I want to analyze the PyTorch code implemented with AVX instructions

I’m trying to study the low level implementation of some computations in neural network. I built the PyTorch from source with following command.

DEBUG=1 NO_CUDA=1 python setup.py develop

I’ve succeeded to debug in C++ source level for torch.add function with cgdb. (I set the breakpoint at at::native::add function) But what I want to analyze is the SIMD instructions. I know PyTorch have added specialized AVX and AVX2 intrinsics for Tensor operations. AVX is what I’m interested in. (not AVX2) But I cannot go inside to that level.

  • aten/src/TH/vector/AVX.cpp
  • aten/src/ATen/cpu/vec256/*

I think the source files above are the candidates, but setting the breakpoints on some functions inside them failed. The code I’m using is the simple add, sub operation and the CNN codes in PyTorch tutorial. But both don’t implement the function in those source files.

I’m curious which PyTorch codes(written in Python) implement AVX instructions. And I want to know if I missed some options when I built it.

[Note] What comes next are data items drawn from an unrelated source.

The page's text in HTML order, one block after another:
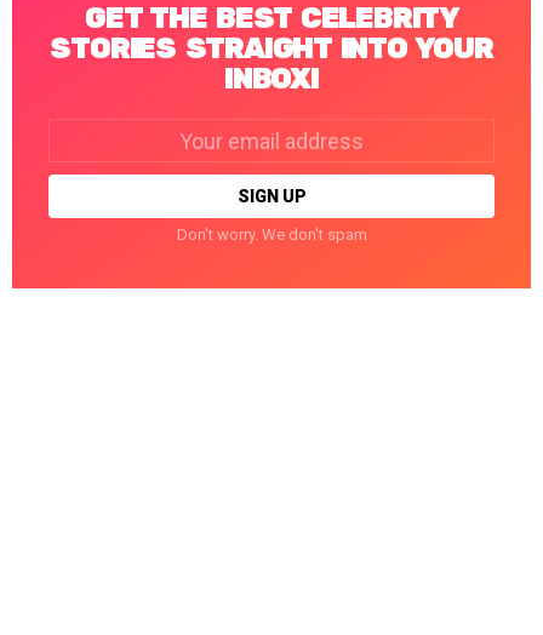
GET THE BEST CELEBRITY
STORIES STRAIGHT INTO YOUR
INBOX!
Don't worry. We don't spam
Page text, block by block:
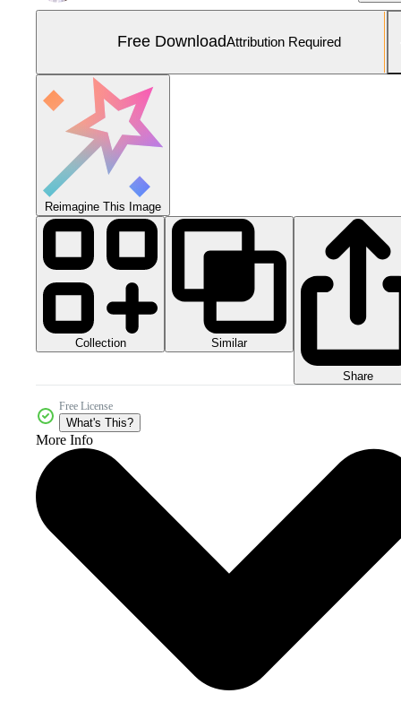
Free DownloadAttribution Required
Reimagine This Image
Collection Similar
Share
Free License
What's This?
More Info
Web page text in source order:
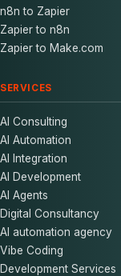
n8n to Zapier
Zapier to n8n
Zapier to Make.com
SERVICES
AI Consulting
AI Automation
AI Integration
AI Development
AI Agents
Digital Consultancy
AI automation agency
Vibe Coding
Development Services
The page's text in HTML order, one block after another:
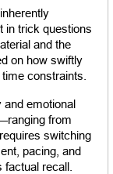
in trick questions
and the
on how swiftly
constraints.
emotional
from
switching
pacing, and
recall.
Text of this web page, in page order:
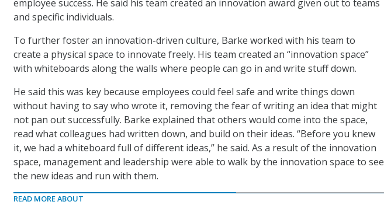
employee success. He said his team created an innovation award given out to teams
and specific individuals.
To further foster an innovation-driven culture, Barke worked with his team to
create a physical space to innovate freely. His team created an “innovation space”
with whiteboards along the walls where people can go in and write stuff down.
He said this was key because employees could feel safe and write things down
without having to say who wrote it, removing the fear of writing an idea that might
not pan out successfully. Barke explained that others would come into the space,
read what colleagues had written down, and build on their ideas. “Before you knew
it, we had a whiteboard full of different ideas,” he said. As a result of the innovation
space, management and leadership were able to walk by the innovation space to see
the new ideas and run with them.
READ MORE ABOUT
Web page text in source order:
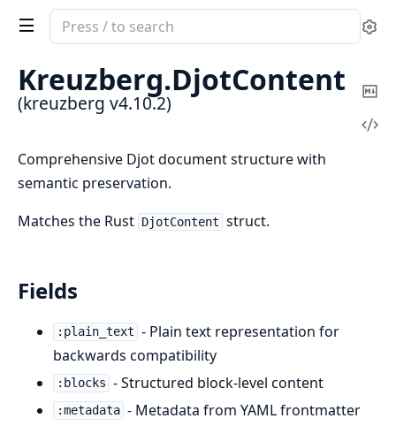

Actually, I’ve googled about it, but I cannot figured it out. A lot of advice with respect to this kind of topic deal with cmake, but I couldn’t understand it because I’m not well aware of it.

1 Like

This could be due to inlining (at least when AVX is detected).
Most of the action w.r.t. using AVX is going on in ATen’s native/cpu directory. This also uses the TensorIterator mechanism a lot. This is defined in the ATen native directory and provides a common infrastructure for plain+SIMD CPU and GPU ops and does most pointwise things and also reductions.
I would not look at the (Torch legacy) aten/src/TH* too much, as we’re working on moving things over to the fancy new way.

Best regards

Thomas

1 Like